Could this be the big break for OGG/Vorbis and AAC? :-P
AAC is fairly patented as well, though, I thought.
Quote from: Llorean on February 27, 2007, 12:09:16 PMAAC is fairly patented as well, though, I thought.Hmm. I've always heard of AAC as an "open standard". It's an MPEG standard anyway.
From the wikipedia article on AAC:"In contrast with the MP3 format, which requires royalty payments on distributed content, no licenses or payments are required to be able to stream or distribute content in AAC format. ... However, a patent license is required for all manufacturers or developers of AAC codecs. [4] It is for this reason FOSS implementations such as FAAC and FAAD are distributed in source form only, in order to avoid patent infringement."Ok, so not as open as I thought.OGG/Vorbis FTW!

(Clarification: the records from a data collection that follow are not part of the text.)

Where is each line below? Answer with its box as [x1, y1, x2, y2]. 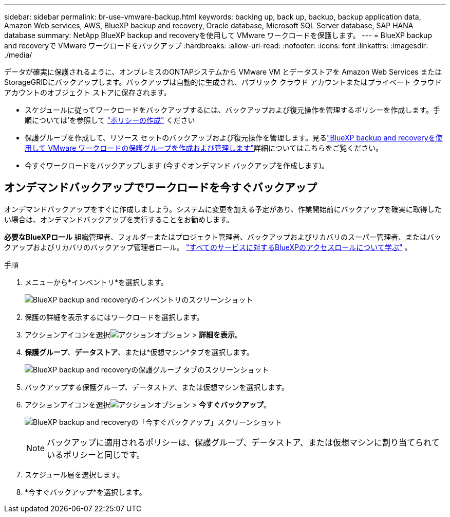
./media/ [4, 50, 32, 59]
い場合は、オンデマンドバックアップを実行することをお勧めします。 [4, 215, 234, 224]
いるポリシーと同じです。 [47, 449, 145, 460]
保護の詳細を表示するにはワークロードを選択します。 [25, 312, 204, 322]
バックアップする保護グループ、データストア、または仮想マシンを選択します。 [25, 382, 289, 391]
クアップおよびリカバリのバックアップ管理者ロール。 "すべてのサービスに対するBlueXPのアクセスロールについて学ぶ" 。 [4, 242, 412, 252]
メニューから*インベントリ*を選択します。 [25, 277, 168, 287]
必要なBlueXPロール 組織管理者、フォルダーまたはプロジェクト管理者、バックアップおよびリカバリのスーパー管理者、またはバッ [4, 232, 441, 241]

I'm sure if OGG/Vorbis became widespread enough, someone would begin pursuing patent claims on it in some manner or another.
I can see vorbis becoming the standard because it is patient-free,
Although wouldn't vorbis stay gpl, to start pursuing patent claims on it would mean the license would have to change.
Ogg Vorbis is a completely open, patent-free, professional audio encoding and streaming technology with all the benefits of Open Source.